## What you need to do
Leaving the pictures aside, repeat the entries exactly.

## Recorded data
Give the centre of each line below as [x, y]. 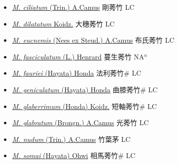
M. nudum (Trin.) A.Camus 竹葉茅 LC [71, 139]
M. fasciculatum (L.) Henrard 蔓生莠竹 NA [78, 56]
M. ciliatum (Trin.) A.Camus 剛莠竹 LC [73, 7]
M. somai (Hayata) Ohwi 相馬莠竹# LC [74, 155]
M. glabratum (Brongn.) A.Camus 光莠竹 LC [80, 123]
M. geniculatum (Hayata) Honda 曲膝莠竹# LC [85, 89]
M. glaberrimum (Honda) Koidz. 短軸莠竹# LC [84, 106]
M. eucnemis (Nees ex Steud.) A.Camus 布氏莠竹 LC [93, 40]

## Final answer
Give the centre of each line below as [x, y]. 
M. nudum (Trin.) A.Camus 竹葉茅 LC [71, 139]
M. fasciculatum (L.) Henrard 蔓生莠竹 NA [78, 56]
M. ciliatum (Trin.) A.Camus 剛莠竹 LC [73, 7]
M. somai (Hayata) Ohwi 相馬莠竹# LC [74, 155]
M. glabratum (Brongn.) A.Camus 光莠竹 LC [80, 123]
M. geniculatum (Hayata) Honda 曲膝莠竹# LC [85, 89]
M. glaberrimum (Honda) Koidz. 短軸莠竹# LC [84, 106]
M. eucnemis (Nees ex Steud.) A.Camus 布氏莠竹 LC [93, 40]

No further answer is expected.